One of the requirements to conduct an appropriate drug dissolution test is to use a sufficient volume of dissolution medium, which should dissolve the expected amount of drug released from a product. This ability of the medium to dissolve the anticipated amount of drug is known as a “sink condition.” It is important to note that a dissolution test should not be conducted in a medium volume that would not dissolve the expected amount of the drug completely and freely. This is because of the obvious reasons that even if a product contains and releases 100% of the drug as expected, one cannot measure (quantify) it because for quantitation/sampling, the drug has to be in the solution. Therefore, it should be noted that this requirement of “freely soluble” or “sink condition” is the requirement for the quantitation (analytical chemistry) and has nothing to do with the physiological aspect. Considering that oftentimes limited volume is available for in vitro dissolution testing, such as with the vessel-based apparatuses, one is required to add some solubilizing agent (e.g., SLS) to create the sink condition for quantitation of the drug.
It is to be noted that a physiological environment deals with the availability of limited volume in a completely different manner. Here, the drug is continuously absorbed into the blood, metabolized, and eliminated, which provides a very efficient mechanism for providing a high solubility equivalent.
On the other hand, the limitation of having a smaller volume in vitro is compensated by the use of a solubilizer. It is very important to note, as has been highlighted in other situations, that to conduct a dissolution test, an analyst needs to simulate, not duplicate, the in vivo environment. This can be explained with an analogy of using a mercury thermometer to monitor body temperature. One does require duplicating the body’s mechanism to monitor the temperature. A human body does not have or require a mercury thermometer to monitor or maintain the body temperature. Furthermore, it also does not care what amount of mercury and what length of thermometer one uses. It is for our own convenience that we use mercury thermometers with the objective that we like to know the temperature of the body at a certain time point.

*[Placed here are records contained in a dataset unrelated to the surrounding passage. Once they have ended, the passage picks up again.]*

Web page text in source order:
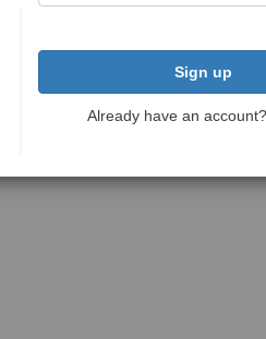
Sign up
Already have an account?
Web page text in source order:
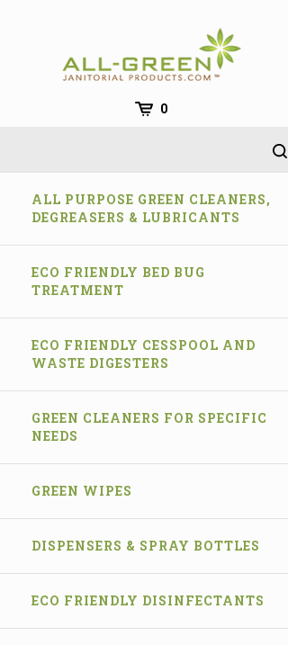
0
ALL PURPOSE GREEN CLEANERS,
DEGREASERS & LUBRICANTS
ECO FRIENDLY BED BUG
TREATMENT
ECO FRIENDLY CESSPOOL AND
WASTE DIGESTERS
GREEN CLEANERS FOR SPECIFIC
NEEDS
GREEN WIPES
DISPENSERS & SPRAY BOTTLES
ECO FRIENDLY DISINFECTANTS
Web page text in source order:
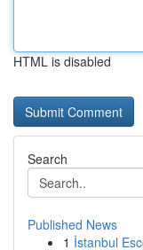
HTML is disabled
Search
Published News
1 İstanbul
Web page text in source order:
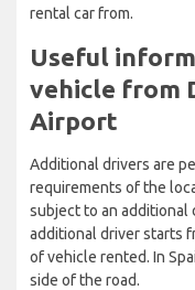
rental car from.
Useful
vehicle from
Airport
Additional drivers are
requirements of the
subject to an additional
additional driver starts
of vehicle rented. In
side of the road.
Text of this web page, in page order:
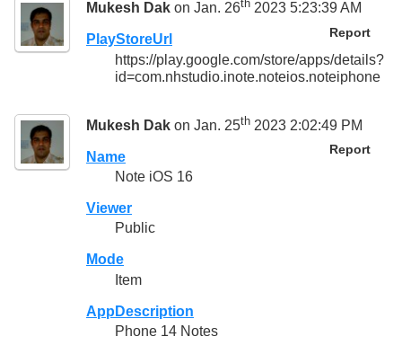
Mukesh Dak on Jan. 26th 2023 5:23:39 AM
Report
PlayStoreUrl
https://play.google.com/store/apps/details?
id=com.nhstudio.inote.noteios.noteiphone
Mukesh Dak on Jan. 25th 2023 2:02:49 PM
Report
Name
Note iOS 16
Viewer
Public
Mode
Item
AppDescription
Phone 14 Notes
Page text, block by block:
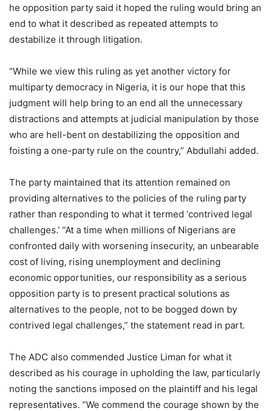
he opposition party said it hoped the ruling would bring an
end to what it described as repeated attempts to
destabilize it through litigation.
“While we view this ruling as yet another victory for
multiparty democracy in Nigeria, it is our hope that this
judgment will help bring to an end all the unnecessary
distractions and attempts at judicial manipulation by those
who are hell-bent on destabilizing the opposition and
foisting a one-party rule on the country,” Abdullahi added.
The party maintained that its attention remained on
providing alternatives to the policies of the ruling party
rather than responding to what it termed ‘contrived legal
challenges.’ “At a time when millions of Nigerians are
confronted daily with worsening insecurity, an unbearable
cost of living, rising unemployment and declining
economic opportunities, our responsibility as a serious
opposition party is to present practical solutions as
alternatives to the people, not to be bogged down by
contrived legal challenges,” the statement read in part.
The ADC also commended Justice Liman for what it
described as his courage in upholding the law, particularly
noting the sanctions imposed on the plaintiff and his legal
representatives. “We commend the courage shown by the

Similarly, for dissolution testing, we would like to see how a product will behave (release) in a physiological environment represented by an aqueous-based medium with a pH of 5 to 7. If the product is of a highly soluble drug, the analyst needs not do anything further except take the sample and measure the drug to finish the experiment/test. On the other hand, if it is required to test a product having the same formulation as in the previous case but with a low solubility drug, then the analyst may face a problem of quantitation. To address the problem of quantitation, the analyst is required to modify the medium so that it solubilises the drug but should remain physiologically relevant. Therefore, equivalents such as sodium lauryl sulphate are used as the solubiliser for bile salts, which are present in the GI tract. Thus, an analyst must first establish if a solubilizer will be required or not to meet the requirement of dissolving the expected amount of drug in the desired volume of the medium, commonly 900 mL.

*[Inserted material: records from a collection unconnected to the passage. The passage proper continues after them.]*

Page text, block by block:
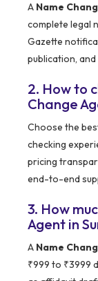
A Name
complete legal
Gazette
publication, and
2. How to
Change
Choose the
checking
pricing
end-to-end
3. How
Agent in
A Name
₹999 to ₹3999
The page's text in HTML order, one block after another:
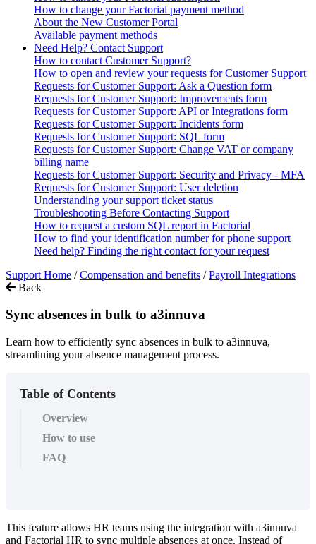
How to change your Factorial payment method
About the New Customer Portal
Available payment methods
Need Help? Contact Support
How to contact Customer Support?
How to open and review your requests for Customer Support
Requests for Customer Support: Ask a Question form
Requests for Customer Support: Improvements form
Requests for Customer Support: API or Integrations form
Requests for Customer Support: Incidents form
Requests for Customer Support: SQL form
Requests for Customer Support: Change VAT or company
billing name
Requests for Customer Support: Security and Privacy - MFA
Requests for Customer Support: User deletion
Understanding your support ticket status
Troubleshooting Before Contacting Support
How to request a custom SQL report in Factorial
How to find your identification number for phone support
Need help? Finding the right contact for your request
Support Home / Compensation and benefits / Payroll Integrations
Back
Sync absences in bulk to a3innuva
Learn how to efficiently sync absences in bulk to a3innuva,
streamlining your absence management process.
Table of Contents
Overview
How to use
FAQ
This feature allows HR teams using the integration with a3innuva
and Factorial HR to sync multiple absences at once. Instead of
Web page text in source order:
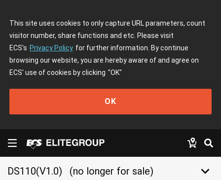
This site uses cookies to only capture URL parameters, count
visitor number, share functions and etc. Please visit
ECS's Privacy Policy for further information. By continue
browsing our website, you are hereby aware of and agree on
ECS' use of cookies by clicking "OK"
OK
DS110(V1.0) (no longer for sale) keyboard_arrow_down
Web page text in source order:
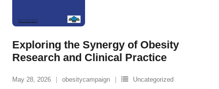
Exploring the Synergy of Obesity
Research and Clinical Practice
May 28, 2026 obesitycampaign
Uncategorized
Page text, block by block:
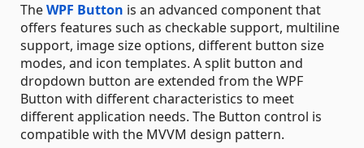
TheWPF Button is an advanced component that
offers features such as checkable support, multiline
support, image size options, different button size
modes, and icon templates. A split button and
dropdown button are extended from the WPF
Button with different characteristics to meet
different application needs. The Button control is
compatible with the MVVM design pattern.

Another requirement for the sink condition, often described in the literature, is that of the multiples (2x, 3x, 5x or 10X, etc.) of volumes of medium over and above the volume needed to saturate the medium with the expected amount of drug. It is very important to note that the only requirement for a sink condition is that the volume of the medium should be such that it would provide complete dissolution of the expected amount of the drug. Generally, this condition is fulfilled if an analyst uses a little more (10 to 15%) volume than the volume of the medium (with or without solubilizer) required to dissolve the expected amount of the drug. The multiples as noted above and often described in the literature have no scientific basis and are not supported by any experimental evidence. Therefore, analysts can easily ignore such requirements, if they choose, without any deleterious impact on the dissolution testing or product evaluation.

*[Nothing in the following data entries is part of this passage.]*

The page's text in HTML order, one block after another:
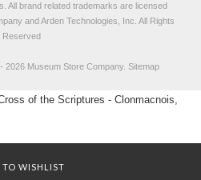
All brand related trademarks are licensed
and Arden Technologies, Inc. All Rights
Reserved
2026 Museum Store Company. Sitemap
of the Scriptures - Clonmacnois,
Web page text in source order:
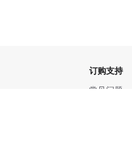
订购支持
常见问题
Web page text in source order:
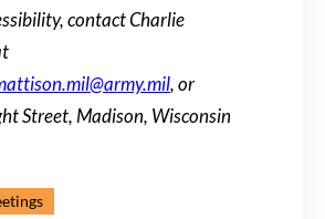
contact Charlie
, or
Street, Madison, Wisconsin
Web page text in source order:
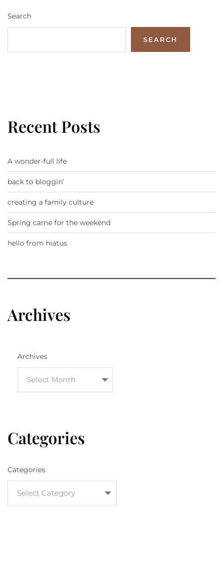
Search
SEARCH
Recent Posts
A wonder-full life
back to bloggin’
creating a family culture
Spring came for the weekend
hello from hiatus
Archives
Archives
Categories
Categories
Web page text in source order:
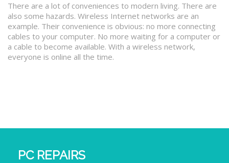
There are a lot of conveniences to modern living. There are
also some hazards. Wireless Internet networks are an
example. Their convenience is obvious: no more connecting
cables to your computer. No more waiting for a computer or
a cable to become available. With a wireless network,
everyone is online all the time.
PC REPAIRS
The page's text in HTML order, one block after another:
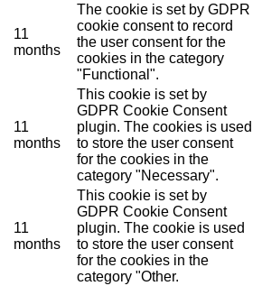
11
months
The cookie is set by GDPR
cookie consent to record
the user consent for the
cookies in the category
"Functional".
11
months
This cookie is set by
GDPR Cookie Consent
plugin. The cookies is used
to store the user consent
for the cookies in the
category "Necessary".
11
months
This cookie is set by
GDPR Cookie Consent
plugin. The cookie is used
to store the user consent
for the cookies in the
category "Other.
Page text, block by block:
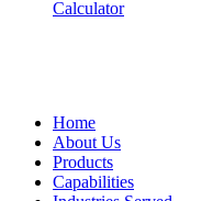
Calculator
Home
About Us
Products
Capabilities
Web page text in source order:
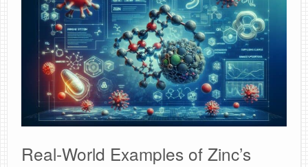
Real-World Examples of Zinc’s
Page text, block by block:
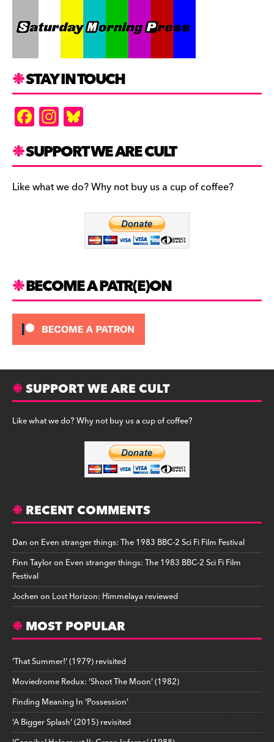
STAY IN TOUCH
F
a
c
e
b
In
st
a
gr
a
es
k
y
SUPPORT WE ARE CULT
Like what we do? Why not buy us a cup of coffee?
BECOME A PATR(E)ON
SUPPORT WE ARE CULT
Like what we do? Why not buy us a cup of coffee?
RECENT COMMENTS
Danon Even stranger things: The 1983 BBC-2 Sci Fi Film Festival
Finn Tayloron Even stranger things: The 1983 BBC-2 Sci Fi Film
Festival
Jochenon Lost Horizon: Himmelaya reviewed
MOST POPULAR
‘That Summer!’ (1979) revisited
Moviedrome Redux: ‘Shoot The Moon’ (1982)
Finding Meaning In ‘Possession’
‘A Bigger Splash’ (2015) revisited
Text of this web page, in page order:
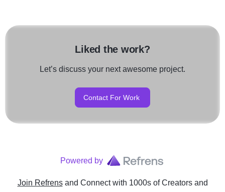
Liked the work?
Let’s discuss your next awesome project.
Contact For Work
Powered by
Join Refrens and Connect with 1000s of Creators and
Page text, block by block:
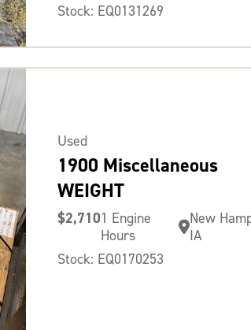
Stock: EQ0131269
Used
1900 Miscellaneous
WEIGHT
$2,7101 Engine
Hours
New
IA
Stock: EQ0170253
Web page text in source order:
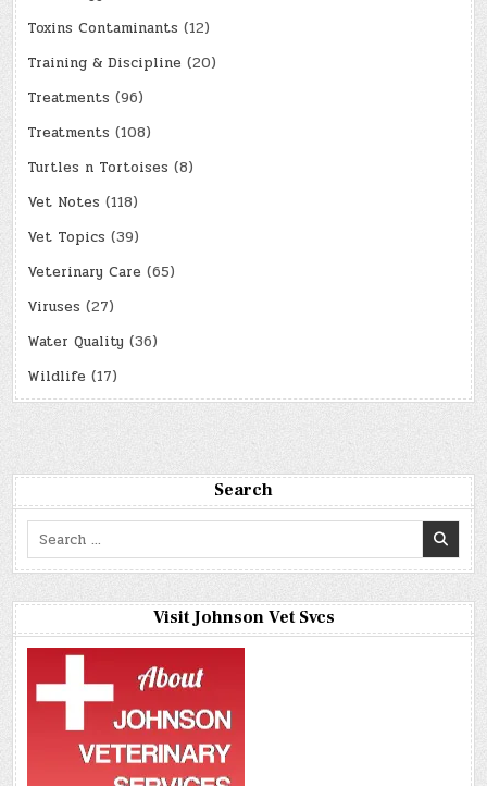
Toxins Contaminants (12)
Training & Discipline (20)
Treatments (96)
Treatments (108)
Turtles n Tortoises (8)
Vet Notes (118)
Vet Topics (39)
Veterinary Care (65)
Viruses (27)
Water Quality (36)
Wildlife (17)
Search
Search
for:
Visit Johnson Vet Svcs

In short, a sink condition is solely an in vitro requirement which is required to quantify the drug when it is released and dissolved in a dissolution medium. The sink condition may be defined as the volume of dissolution medium, with or without a solubilizer, needed to provide complete dissolution of the expected amount of drug present in the product. One may use any multiple of this volume if so desired. However, scientific and experiment studies do not provide any support to such a requirement or practice.